You claimed I said "that you cant rely on the results".

Please show where I said that, or admit that you are putting words into my mouth.

pbiggar · on Nov 30, 2012

This is a discussion forum, not a court of law. I'm not about to trawl through 5 or 6 years of reddit and hacker news comments to find an exact quote.

If you believe the shootout results can reliably show that one language is faster than another, say so. Otherwise, de facto you are saying you cant rely on the results.

igouy · on Nov 30, 2012

People here are smart enough to understand that you want to claim "you cant rely on the results" and to make your claim seem stronger you put your words in my mouth.

pbiggar · on Dec 1, 2012

Who's putting words in who's mouth now?

igouy · on Dec 1, 2012

You told us "you cant rely on the results" and gave emphatic support to that claim -- "Which is definitely true."

http://news.ycombinator.com/item?id=4851984

Your words -- not mine.

pbiggar · on Dec 1, 2012

You're going a long way to avoid saying that you can rely on the results. If you felt we could, this discussion would be over a long time ago.

I'm stopping this dance here. Feel free to make a claim about the reliability of the results, and whether you can use them to say that one language is faster than another. Then we can dance some more, but otherwise I'm out.

igouy · on Dec 2, 2012

You can rely on the results, the results are what they claim to be on the home page -- "the time taken for this task, by this program, when compiled with this compiler, with these options, on this machine, with these workloads."
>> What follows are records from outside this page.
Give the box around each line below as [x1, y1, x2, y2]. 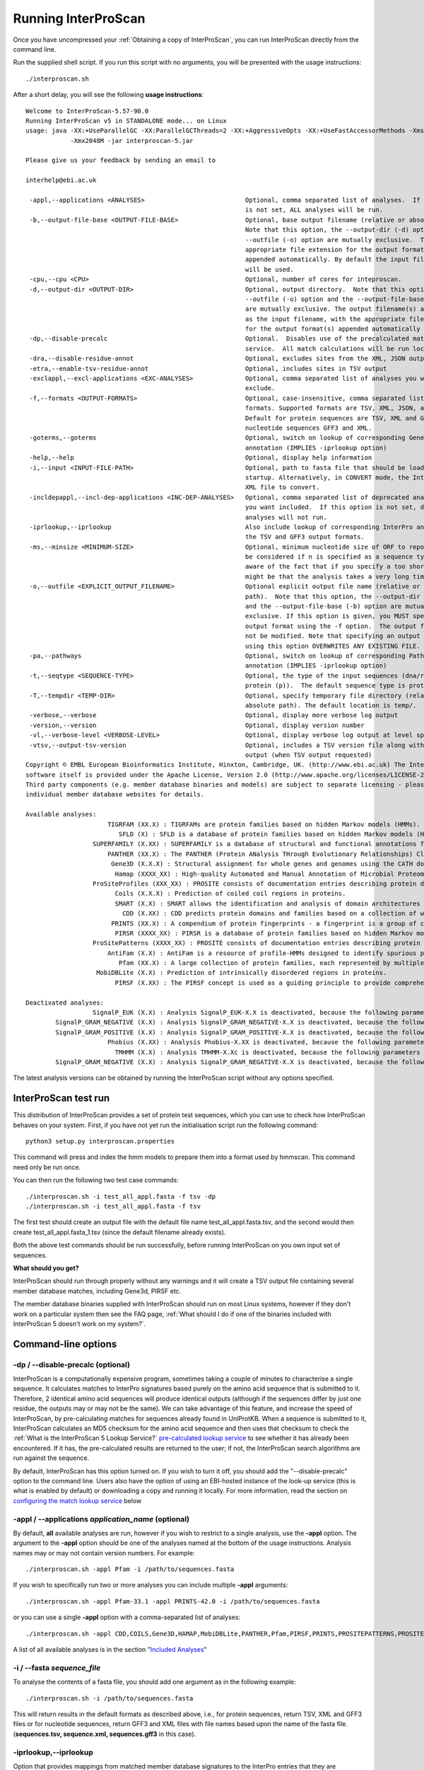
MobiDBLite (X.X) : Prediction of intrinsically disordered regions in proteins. [96, 969, 387, 977]
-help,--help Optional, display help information [29, 454, 372, 462]
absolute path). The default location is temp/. [245, 701, 417, 709]
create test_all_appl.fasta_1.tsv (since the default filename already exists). [13, 1228, 226, 1236]
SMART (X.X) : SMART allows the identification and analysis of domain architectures [114, 899, 420, 908]
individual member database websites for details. [25, 790, 205, 799]
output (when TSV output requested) [245, 750, 372, 759]
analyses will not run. [245, 513, 328, 521]
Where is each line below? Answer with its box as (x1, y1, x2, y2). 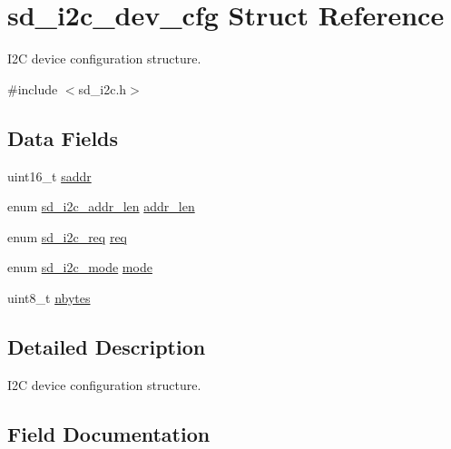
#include (7, 79, 58, 98)
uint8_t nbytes (7, 288, 91, 307)
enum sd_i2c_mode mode (7, 258, 152, 277)
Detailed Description (7, 332, 206, 360)
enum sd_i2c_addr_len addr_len (7, 197, 195, 216)
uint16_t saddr (7, 166, 92, 185)
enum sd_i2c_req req (7, 227, 128, 246)
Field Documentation (7, 419, 211, 447)
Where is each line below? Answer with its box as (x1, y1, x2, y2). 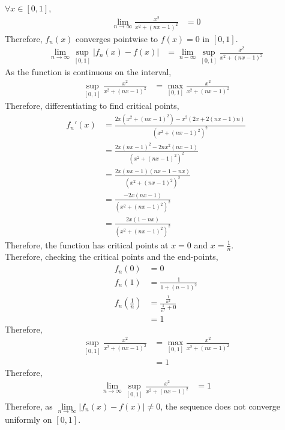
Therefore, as (5, 399, 53, 412)
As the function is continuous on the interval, (5, 66, 172, 78)
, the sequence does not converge (160, 399, 280, 412)
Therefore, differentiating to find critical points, (5, 99, 179, 112)
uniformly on (5, 413, 52, 425)
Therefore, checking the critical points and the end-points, (5, 250, 218, 263)
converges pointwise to (76, 32, 158, 45)
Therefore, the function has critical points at (5, 238, 169, 251)
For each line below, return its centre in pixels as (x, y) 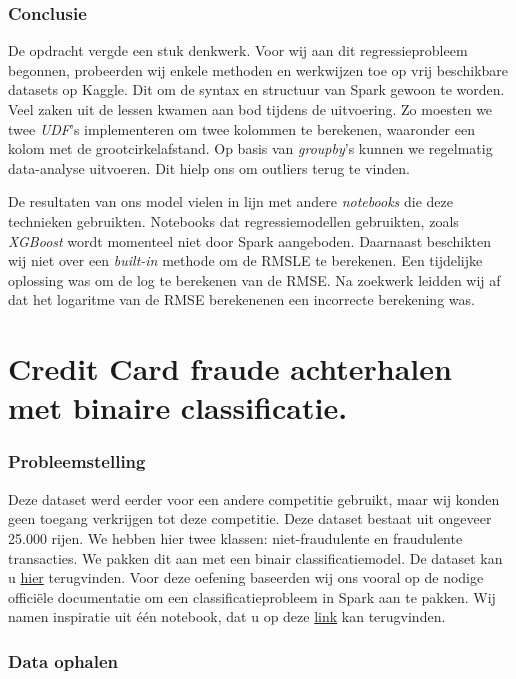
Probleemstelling (77, 461)
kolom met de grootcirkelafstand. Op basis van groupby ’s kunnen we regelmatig (250, 148)
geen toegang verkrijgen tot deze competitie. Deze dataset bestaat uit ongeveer (250, 518)
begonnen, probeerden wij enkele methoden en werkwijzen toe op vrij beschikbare (258, 69)
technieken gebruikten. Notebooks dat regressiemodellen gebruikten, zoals (233, 220)
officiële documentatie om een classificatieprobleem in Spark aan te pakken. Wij (252, 596)
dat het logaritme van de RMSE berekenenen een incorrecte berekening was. (241, 299)
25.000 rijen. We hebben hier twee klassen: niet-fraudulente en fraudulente (235, 537)
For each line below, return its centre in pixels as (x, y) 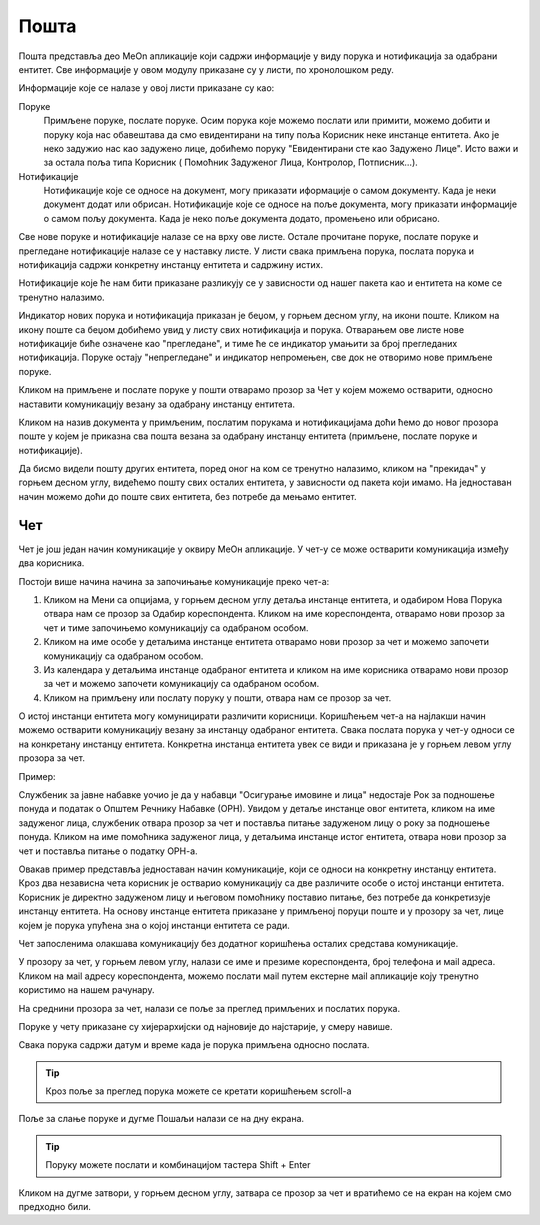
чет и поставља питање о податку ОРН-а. (108, 851)
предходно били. (55, 1207)
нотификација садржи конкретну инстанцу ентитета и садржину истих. (171, 265)
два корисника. (51, 563)
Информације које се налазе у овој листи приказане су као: (146, 88)
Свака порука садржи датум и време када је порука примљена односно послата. (194, 1045)
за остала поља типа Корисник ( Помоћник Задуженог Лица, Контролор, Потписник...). (231, 162)
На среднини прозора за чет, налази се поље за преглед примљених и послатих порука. (209, 1008)
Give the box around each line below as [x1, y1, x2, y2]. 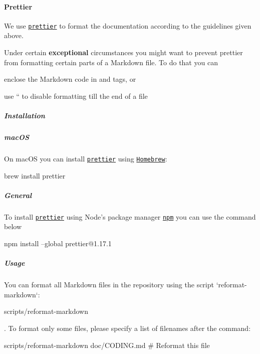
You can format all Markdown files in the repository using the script [4, 279, 214, 290]
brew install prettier [4, 170, 66, 181]
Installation [4, 110, 45, 121]
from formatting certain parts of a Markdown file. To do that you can [4, 57, 218, 67]
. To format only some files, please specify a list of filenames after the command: [4, 322, 251, 333]
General [4, 190, 32, 200]
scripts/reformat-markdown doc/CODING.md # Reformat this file [4, 339, 210, 350]
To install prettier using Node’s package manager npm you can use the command [4, 211, 256, 222]
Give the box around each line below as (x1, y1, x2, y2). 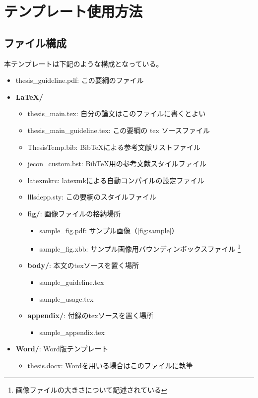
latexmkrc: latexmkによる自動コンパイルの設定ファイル (27, 175, 204, 185)
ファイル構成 (4, 35, 66, 50)
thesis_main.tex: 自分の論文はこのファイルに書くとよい (27, 108, 206, 119)
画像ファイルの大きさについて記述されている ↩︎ (15, 384, 167, 395)
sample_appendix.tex (39, 327, 105, 337)
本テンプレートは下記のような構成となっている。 (4, 58, 163, 68)
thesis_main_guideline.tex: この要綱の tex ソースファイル (27, 125, 210, 135)
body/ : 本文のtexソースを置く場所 (27, 260, 139, 270)
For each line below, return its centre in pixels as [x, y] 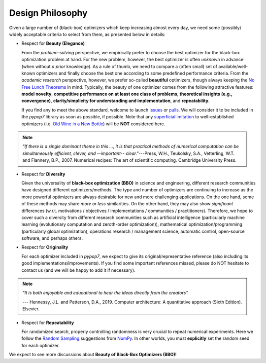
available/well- [233, 66]
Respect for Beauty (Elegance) [53, 43]
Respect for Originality [45, 247]
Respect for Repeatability [48, 323]
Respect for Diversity [43, 174]
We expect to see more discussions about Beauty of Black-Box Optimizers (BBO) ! [93, 355]
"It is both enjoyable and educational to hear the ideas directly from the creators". [106, 293]
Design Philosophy [49, 13]
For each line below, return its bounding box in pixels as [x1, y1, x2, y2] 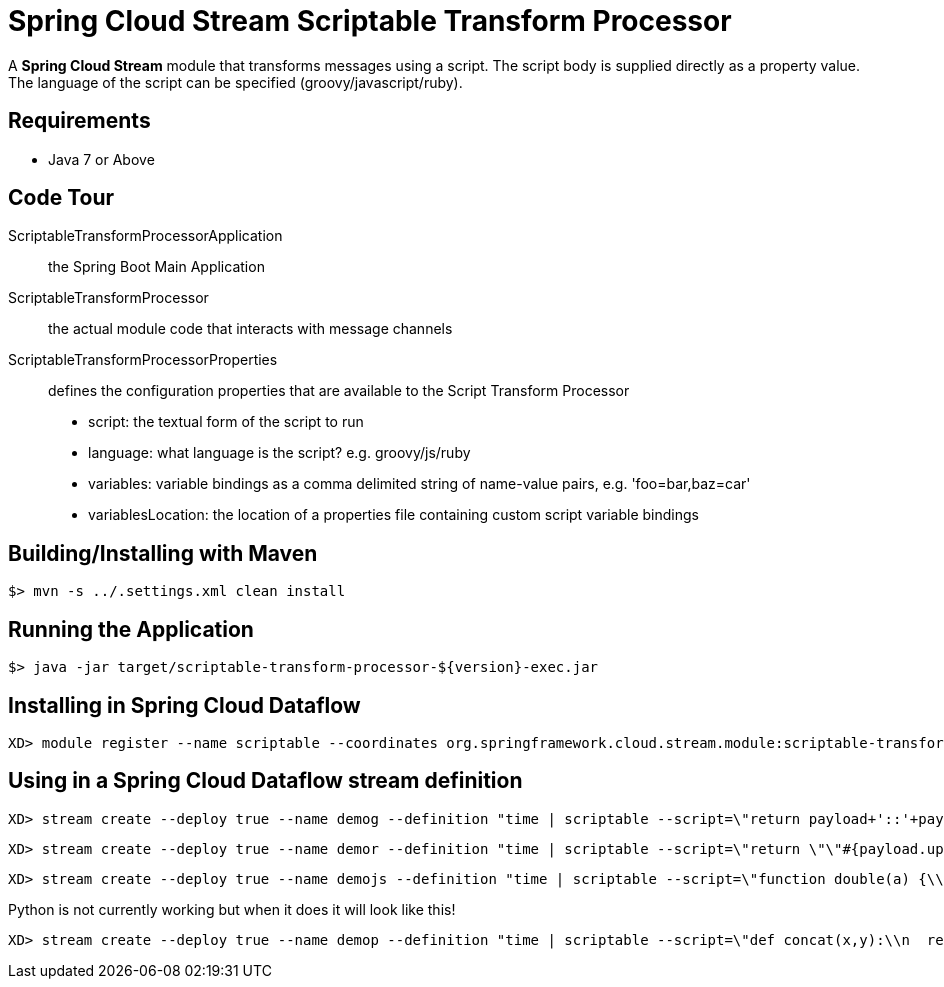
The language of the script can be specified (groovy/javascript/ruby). [8, 73, 463, 91]
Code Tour [8, 185, 115, 211]
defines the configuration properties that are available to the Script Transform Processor [48, 382, 630, 400]
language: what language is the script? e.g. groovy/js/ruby [88, 444, 471, 462]
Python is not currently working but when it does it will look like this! [8, 900, 456, 918]
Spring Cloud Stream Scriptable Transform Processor [8, 4, 732, 38]
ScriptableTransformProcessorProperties [8, 351, 278, 369]
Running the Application [8, 616, 254, 642]
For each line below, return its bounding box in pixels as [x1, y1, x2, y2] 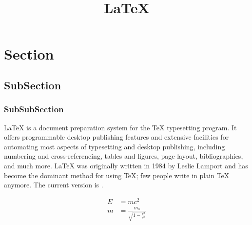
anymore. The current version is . [4, 180, 103, 190]
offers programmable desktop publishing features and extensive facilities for [4, 132, 229, 142]
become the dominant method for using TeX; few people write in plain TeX [4, 170, 230, 180]
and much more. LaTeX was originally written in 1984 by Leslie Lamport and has [4, 160, 248, 170]
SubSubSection [4, 103, 64, 115]
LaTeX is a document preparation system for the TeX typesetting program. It [4, 122, 237, 132]
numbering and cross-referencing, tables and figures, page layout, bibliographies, [4, 151, 243, 161]
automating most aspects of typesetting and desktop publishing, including [4, 141, 225, 151]
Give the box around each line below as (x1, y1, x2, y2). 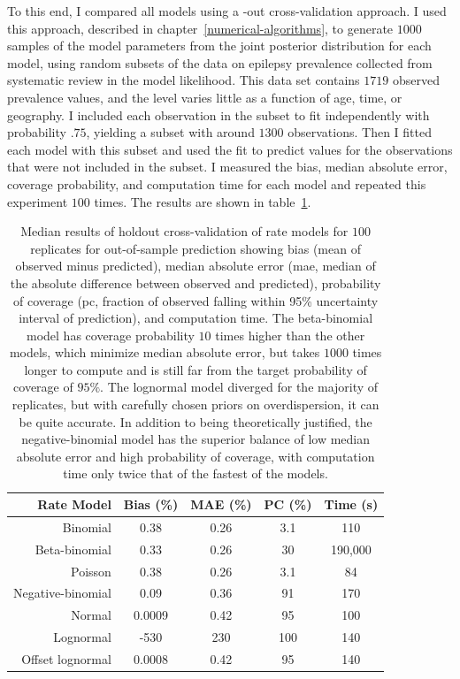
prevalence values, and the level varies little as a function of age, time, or (7, 88, 402, 106)
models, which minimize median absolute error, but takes (9, 343, 320, 362)
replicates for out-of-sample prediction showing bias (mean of (30, 239, 361, 257)
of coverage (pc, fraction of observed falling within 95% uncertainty (13, 291, 379, 309)
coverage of (13, 378, 73, 396)
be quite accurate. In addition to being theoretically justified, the (19, 412, 372, 431)
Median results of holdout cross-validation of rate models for (20, 222, 349, 240)
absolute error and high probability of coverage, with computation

> Feel free to make a claim...

The only point of "this dance" was to help people understand that you are putting words into my mouth.

pbiggar · on Dec 2, 2012

Exactly. You've said it yourself - you cannot rely on the results to tell if a language is faster than another. That was the original context of my claim, and you are admitting it yourself.

igouy · on Dec 3, 2012

I said - "You can rely on the results."

Please say what you mean by "a language is faster than another".

Please say what in The Java™ Language Specification tells us that "language is faster than another."

http://docs.oracle.com/javase/specs/jls/se7/html/index.html

pbiggar · on Dec 3, 2012

Exactly. You can't use the results to say that one language is faster than another. It doesn't even make sense.

(That's the context of the conversation, see http://news.ycombinator.com/item?id=4851781)

igouy · on Dec 4, 2012

>> You can't use the results to say that... <<

That's a different claim.

>> It doesn't even make sense <<

That depends on what `notJim` meant by "to compare speeds of programming languages".

`notJim` might have thought that everyone would understand he was talking about particular language implementations and particular tasks and particular programs.

igouy · on Nov 30, 2012

The benchmarks game is not "The Debian ..." anything -- just one of 960 hosted projects.

The pi-digits page also shows a PHP program which does not use the GMP extension.

Why do you think no one has contributed a Ruby program that uses GMP? Is that too hard to do using Ruby?

The benchmarks game is the absolute truth about the reported measurements.